Question

Water (density = 1x10^3 kg/m^3) flows at 15.5 m/s through a pipe with radius 0.040 m. The pipe goes up to the second floor of the building, 3.5 m higher, and the pressure remains unchanged. What is the speed of the water flow in the pipe on the second floor?

Answer 1

The speed of the water flow in the pipe on the second floor is approximately 13.1 meters per second.

Step-by-step explanation:

By assuming that fluid is incompressible and there are no heat and work interaction through the line of current corresponding to the pipe, we can calculate the speed of the water floor in the pipe on the second floor by Bernoulli's Principle, whose model is:

`P_(1) + (\rho\cdot v_(1)^(2))/(2)+\rho\cdot g\cdot z_(1) = P_(2) + (\rho\cdot v_(2)^(2))/(2)+\rho\cdot g\cdot z_(2)` (1)

Where:

`P_(1)`,
`P_(2)` - Pressures of the water on the first and second floors, measured in pascals.

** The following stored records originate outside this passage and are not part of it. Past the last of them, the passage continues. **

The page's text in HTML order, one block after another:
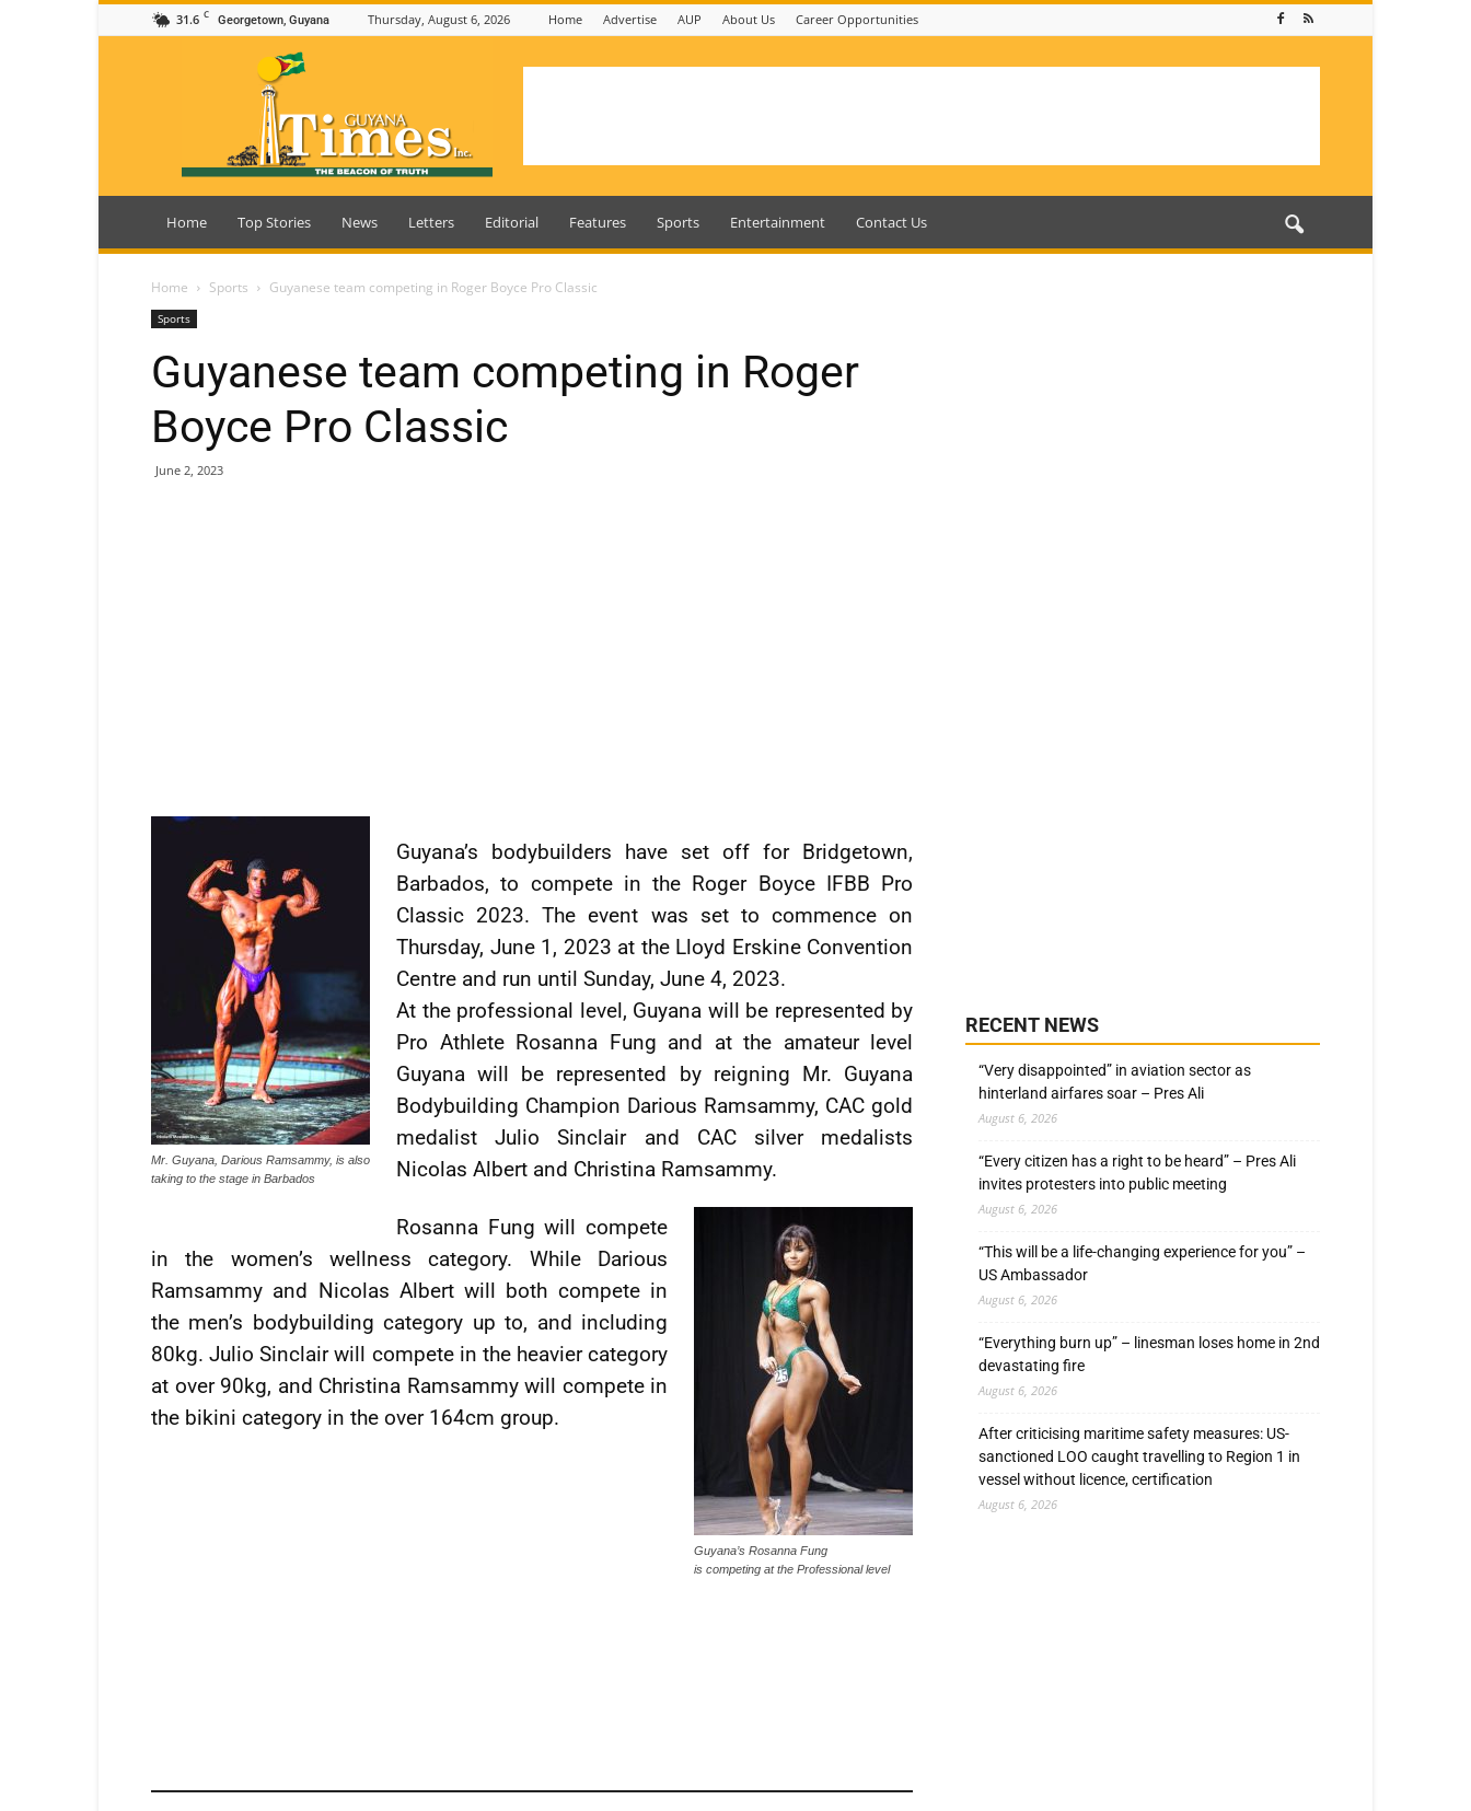
31.6 C Georgetown, Guyana Thursday, August 6, 2026 Home Advertise AUP About Us Career Opportunities
Guyana
Home Top Stories News Letters Editorial Features Sports Entertainment Contact Us
Home Sports Guyanese team competing in Roger Boyce Pro Classic
Sports
Guyanese team competing in Roger
Boyce Pro Classic
June 2, 2023
Mr. Guyana, Darious Ramsammy, is also
taking to the stage in Barbados
Guyana’s bodybuilders have set off for Bridgetown,
Barbados, to compete in the Roger Boyce IFBB Pro
Classic 2023. The event was set to commence on
Thursday, June 1, 2023 at the Lloyd Erskine Convention
Centre and run until Sunday, June 4, 2023.
At the professional level, Guyana will be represented by
Pro Athlete Rosanna Fung and at the amateur level
Guyana will be represented by reigning Mr. Guyana
Bodybuilding Champion Darious Ramsammy, CAC gold
medalist Julio Sinclair and CAC silver medalists
Nicolas Albert and Christina Ramsammy.
Guyana’s Rosanna Fung
is competing at the Professional level
Rosanna Fung will compete
in the women’s wellness category. While Darious
Ramsammy and Nicolas Albert will both compete in
the men’s bodybuilding category up to, and including
80kg. Julio Sinclair will compete in the heavier category
at over 90kg, and Christina Ramsammy will compete in
the bikini category in the over 164cm group.
RECENT NEWS
“Very disappointed” in aviation sector as
hinterland airfares soar – Pres Ali
August 6, 2026
“Every citizen has a right to be heard” – Pres Ali
invites protesters into public meeting
August 6, 2026
“This will be a life-changing experience for you” –
US Ambassador
August 6, 2026
“Everything burn up” – linesman loses home in 2nd
devastating fire
August 6, 2026
After criticising maritime safety measures: US-
sanctioned LOO caught travelling to Region 1 in
vessel without licence, certification
August 6, 2026

`\rho` - Density of water, measured in kilograms per cubic meter.

`v_(1)`,
`v_(2)` - Speed of the water on the first and second floors, measured in meters per second.

`z_(1)`,
`z_(2)` - Heights of the water on the first and second floors, measured in meters.

Now we clear the final speed of the water flow:

`(\rho\cdot v_(2)^(2))/(2) = P_(1)-P_(2)+\rho \cdot \left[(v_(1)^(2))/(2)+g\cdot (z_(1)-z_(2)) \right]`

`\rho\cdot v_(2)^(2) = 2\cdot (P_(1)-P_(2))+\rho\cdot [v_(1)^(2)+2\cdot g\cdot (z_(1)-z_(2))]`

`v_(2)^(2)= (2\cdot (P_(1)-P_(2)))/(\rho)+v_(1)^(2)+2\cdot g\cdot (z_(1)-z_(2))`

`v_(2) = \sqrt{(2\cdot (P_(1)-P_(2)))/(\rho)+v_(1)^(2)+2\cdot g\cdot (z_(1)-z_(2)) }` (2)

If we know that
`P_(1)-P_(2) = 0\,Pa`,
`\rho=1000\,(kg)/(m^(3))`,
`v_(1) = 15.5\,(m)/(s)`,
`g = 9.807\,(m)/(s^(2))` and
`z_(1)-z_(2) = -3.5\,m`, then the speed of the water flow in the pipe on the second floor is:

`v_(2)=\sqrt{\left(15.5\,(m)/(s) \right)^(2)+2\cdot \left(9.807\,(m)/(s^(2)) \right)\cdot (-3.5\,m)}`

`v_(2) \approx 13.100\,(m)/(s)`

The speed of the water flow in the pipe on the second floor is approximately 13.1 meters per second.